In this tutorial you will build a complete JWT-based authentication system. You will learn how to configure JWT middleware, create login and registration endpoints, protect routes with tokens, implement token refresh, handle logout with a token blacklist, and add role-based access control.


Prerequisites¶

  • Python 3.12 or later
  • Cello installed (pip install cello-framework)

Step 1: Project Setup¶

mkdir auth-demo && cd auth-demo
python -m venv .venv
source .venv/bin/activate
pip install cello-framework
touch app.py

Step 2: Configure JWT¶

Initialize the application and enable JWT authentication.

from cello import App, Response, JwtConfig
from cello.guards import Role, Authenticated

app = App()

# Configure JWT middleware
jwt_config = JwtConfig(
    secret="your-secret-key-change-in-production",
    algorithm="HS256",
    expiration=3600,          # Access tokens expire in 1 hour
    issuer="auth-demo",
    header_name="Authorization",
    header_prefix="Bearer",
)
app.enable_jwt(jwt_config)

Warning

Never hard-code secrets in production. Use environment variables or a secrets manager.


Step 3: In-Memory User Store¶

For this tutorial we use a simple dictionary. Replace this with a real database in production.

import hashlib
import time

users_db = {}
refresh_tokens = {}   # token -> {"user_id": str, "expires": float}
blacklisted_tokens = set()

def hash_password(password: str) -> str:
    return hashlib.sha256(password.encode()).hexdigest()

def verify_password(password: str, hashed: str) -> bool:
    return hash_password(password) == hashed

Step 4: Registration Endpoint¶

@app.post("/auth/register")
def register(request):
    """Register a new user account."""
    data = request.json()

    email = data.get("email", "").strip().lower()
    password = data.get("password", "")
    name = data.get("name", "")

    if not email or not password:
        return Response.json({"error": "Email and password are required"}, status=400)

    if email in users_db:
        return Response.json({"error": "Email already registered"}, status=409)

    users_db[email] = {
        "email": email,
        "name": name,
        "password": hash_password(password),
        "roles": ["user"],
    }

    return Response.json({"message": "Registration successful", "email": email}, status=201)

Step 5: Login Endpoint¶

On successful login, return both an access token and a refresh token.

import secrets

@app.post("/auth/login")
def login(request):
    """Authenticate and return JWT tokens."""
    data = request.json()
    email = data.get("email", "").strip().lower()
    password = data.get("password", "")

    user = users_db.get(email)
    if not user or not verify_password(password, user["password"]):
        return Response.json({"error": "Invalid credentials"}, status=401)

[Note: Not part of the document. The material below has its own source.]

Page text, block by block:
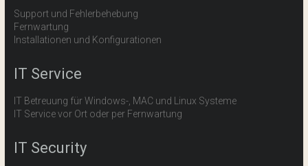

    # Build the JWT payload
    now = time.time()
    payload = {
        "sub": email,
        "name": user["name"],
        "roles": user["roles"],
        "iat": int(now),
        "exp": int(now + jwt_config.expiration),
    }

    access_token = app.create_jwt(payload)

    # Create a refresh token (opaque string)
    refresh_token = secrets.token_urlsafe(48)
    refresh_tokens[refresh_token] = {
        "user_id": email,
        "expires": now + 86400 * 7,  # 7 days
    }

    return {
        "access_token": access_token,
        "refresh_token": refresh_token,
        "token_type": "Bearer",
        "expires_in": jwt_config.expiration,
    }

Step 6: Protected Routes¶

Use the guards parameter to require authentication on specific routes.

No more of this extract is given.